Undesirable effect of levosimendan on the 6-month survival rate was not revealed. Levosimendan in therapeutic doses ranging from 0.05 to 0.2 g / kg / min. is linear. Distribution The volume of distribution of levosimendan (Vss) is approximately 0.2 l / kg. Levosimendan is 97-98% bound to plasma proteins, mainly albumin. Binding active metabolites with the proteins -. 39% and 42% respectively Metabolism Levosimendan is mainly metabolized by conjugation with a cyclic or conjugates tsisteinilglitsinom and cysteine.

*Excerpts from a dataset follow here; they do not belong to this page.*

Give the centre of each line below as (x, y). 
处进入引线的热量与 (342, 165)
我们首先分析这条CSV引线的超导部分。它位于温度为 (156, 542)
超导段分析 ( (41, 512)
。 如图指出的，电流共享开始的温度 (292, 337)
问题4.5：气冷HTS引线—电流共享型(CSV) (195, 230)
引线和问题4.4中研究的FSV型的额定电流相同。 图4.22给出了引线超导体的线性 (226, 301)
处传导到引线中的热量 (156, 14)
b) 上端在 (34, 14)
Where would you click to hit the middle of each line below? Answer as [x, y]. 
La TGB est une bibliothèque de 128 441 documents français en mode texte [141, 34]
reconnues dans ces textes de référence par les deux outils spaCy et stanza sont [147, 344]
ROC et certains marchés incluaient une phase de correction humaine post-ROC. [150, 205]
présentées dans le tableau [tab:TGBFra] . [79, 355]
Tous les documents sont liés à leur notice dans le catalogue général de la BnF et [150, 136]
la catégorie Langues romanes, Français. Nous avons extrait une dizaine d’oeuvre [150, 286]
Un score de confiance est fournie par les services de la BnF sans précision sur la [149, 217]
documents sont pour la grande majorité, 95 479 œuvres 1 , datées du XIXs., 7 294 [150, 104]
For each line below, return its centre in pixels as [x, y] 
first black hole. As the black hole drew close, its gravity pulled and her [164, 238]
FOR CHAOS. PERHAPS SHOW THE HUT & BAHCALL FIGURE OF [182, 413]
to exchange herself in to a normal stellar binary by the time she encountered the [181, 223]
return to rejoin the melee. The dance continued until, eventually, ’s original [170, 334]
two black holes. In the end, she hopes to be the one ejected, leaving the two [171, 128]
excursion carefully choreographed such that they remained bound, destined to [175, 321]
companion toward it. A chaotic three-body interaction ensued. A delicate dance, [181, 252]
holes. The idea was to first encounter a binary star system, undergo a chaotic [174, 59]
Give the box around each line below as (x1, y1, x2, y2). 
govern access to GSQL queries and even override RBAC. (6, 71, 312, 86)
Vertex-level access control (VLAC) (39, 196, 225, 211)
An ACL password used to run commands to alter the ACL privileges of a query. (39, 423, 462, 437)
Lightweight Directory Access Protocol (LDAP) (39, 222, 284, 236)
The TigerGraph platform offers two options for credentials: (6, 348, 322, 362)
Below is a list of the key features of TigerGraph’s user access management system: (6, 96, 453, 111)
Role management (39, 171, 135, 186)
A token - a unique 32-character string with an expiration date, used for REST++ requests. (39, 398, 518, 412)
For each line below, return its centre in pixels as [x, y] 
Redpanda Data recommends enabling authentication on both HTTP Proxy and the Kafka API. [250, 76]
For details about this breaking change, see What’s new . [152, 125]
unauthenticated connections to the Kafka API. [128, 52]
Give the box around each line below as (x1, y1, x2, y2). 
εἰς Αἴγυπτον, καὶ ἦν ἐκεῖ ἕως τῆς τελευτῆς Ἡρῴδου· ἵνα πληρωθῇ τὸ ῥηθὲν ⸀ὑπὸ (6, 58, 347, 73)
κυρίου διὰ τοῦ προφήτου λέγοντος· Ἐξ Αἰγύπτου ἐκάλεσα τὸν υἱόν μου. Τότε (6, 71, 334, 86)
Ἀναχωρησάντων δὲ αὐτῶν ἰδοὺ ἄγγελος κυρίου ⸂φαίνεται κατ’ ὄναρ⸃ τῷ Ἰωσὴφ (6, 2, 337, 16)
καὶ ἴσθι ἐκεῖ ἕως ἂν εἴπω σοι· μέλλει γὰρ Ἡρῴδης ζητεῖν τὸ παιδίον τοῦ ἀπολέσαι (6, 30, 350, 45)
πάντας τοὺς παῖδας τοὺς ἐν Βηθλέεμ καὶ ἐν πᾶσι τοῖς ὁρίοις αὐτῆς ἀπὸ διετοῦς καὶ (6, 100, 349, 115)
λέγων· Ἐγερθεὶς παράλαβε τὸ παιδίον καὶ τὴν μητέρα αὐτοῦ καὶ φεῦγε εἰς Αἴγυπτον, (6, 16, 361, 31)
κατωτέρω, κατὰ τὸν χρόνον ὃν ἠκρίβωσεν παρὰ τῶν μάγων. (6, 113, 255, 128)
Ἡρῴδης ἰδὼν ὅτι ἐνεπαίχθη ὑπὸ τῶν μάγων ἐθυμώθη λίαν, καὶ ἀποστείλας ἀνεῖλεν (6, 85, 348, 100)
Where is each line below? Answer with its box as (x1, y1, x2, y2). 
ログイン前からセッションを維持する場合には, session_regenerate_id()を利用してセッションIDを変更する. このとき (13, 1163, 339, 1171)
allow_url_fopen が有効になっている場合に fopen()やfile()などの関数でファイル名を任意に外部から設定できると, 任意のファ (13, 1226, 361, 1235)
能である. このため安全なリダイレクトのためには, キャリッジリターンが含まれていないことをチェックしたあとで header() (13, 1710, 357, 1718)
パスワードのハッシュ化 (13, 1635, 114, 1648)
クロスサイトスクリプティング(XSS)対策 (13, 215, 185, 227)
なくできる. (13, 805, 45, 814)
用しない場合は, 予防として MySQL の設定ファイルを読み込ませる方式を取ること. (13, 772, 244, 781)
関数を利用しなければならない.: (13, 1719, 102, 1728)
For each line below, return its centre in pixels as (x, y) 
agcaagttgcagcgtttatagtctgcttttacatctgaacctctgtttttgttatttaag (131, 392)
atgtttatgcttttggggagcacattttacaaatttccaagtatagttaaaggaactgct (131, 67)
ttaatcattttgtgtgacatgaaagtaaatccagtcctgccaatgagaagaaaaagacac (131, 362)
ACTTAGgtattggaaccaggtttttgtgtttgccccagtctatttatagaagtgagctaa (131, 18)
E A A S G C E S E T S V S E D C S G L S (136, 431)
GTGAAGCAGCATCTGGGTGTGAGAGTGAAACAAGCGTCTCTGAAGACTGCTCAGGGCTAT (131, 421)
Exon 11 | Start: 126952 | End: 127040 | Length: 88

Only about 5% of the dose of levosimendan in the small intestine are metabolized by oxidation to aminofenilpiridazinona , which after reabsorption biotransformed into the systemic circulation in the blood plasma by the action of masteron side effects metabolite to active . The rate of acetylation is genetically determined. In “fast acetylators” concentrations of the metabolite are slightly higher than the “slow.” However, this is not reflected in clinically significant hemodynamic effects of the drug at the recommended doses. The systemic circulation in significant quantities determined only metabolite . The “slow” acetylators prevails , while the “fast» , however, the total amount of these metabolites and the incidence of hemodynamic effects in the same “fast” and “slow” acetylators these metabolites can have a lasting impact on hemodynamic parameters (for 7-9 days after discontinuation of a 24-hour infusion of levosimendan). with in vitro, metabolites of levosimendan and aconcentration created in the application of the recommended doses masteron, does not inhibit levosimendan not inhibit 1A1, metabolism and it is not broken under the influence of masteron side effects inhibitors.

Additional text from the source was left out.